EXERCISE DESCRIPTION: Provide the number of lines in the records that hold the string "Sardegna", without any other words.

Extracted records
■ ■ ■ ■
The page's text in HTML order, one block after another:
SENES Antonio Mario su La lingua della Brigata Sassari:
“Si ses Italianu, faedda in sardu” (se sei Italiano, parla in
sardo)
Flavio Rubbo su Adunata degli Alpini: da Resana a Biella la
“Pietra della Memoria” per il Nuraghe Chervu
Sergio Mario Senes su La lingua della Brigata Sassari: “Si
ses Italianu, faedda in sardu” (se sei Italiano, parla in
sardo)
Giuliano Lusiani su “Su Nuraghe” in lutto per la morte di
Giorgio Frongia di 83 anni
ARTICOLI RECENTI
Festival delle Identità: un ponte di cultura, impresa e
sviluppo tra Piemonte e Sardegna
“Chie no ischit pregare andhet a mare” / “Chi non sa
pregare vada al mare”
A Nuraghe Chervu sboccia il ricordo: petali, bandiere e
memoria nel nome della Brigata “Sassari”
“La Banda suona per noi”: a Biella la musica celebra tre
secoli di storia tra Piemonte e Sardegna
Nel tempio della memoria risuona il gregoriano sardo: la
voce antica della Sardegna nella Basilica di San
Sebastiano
■ ■ ■ ■
COMPLETED EXERCISE: 3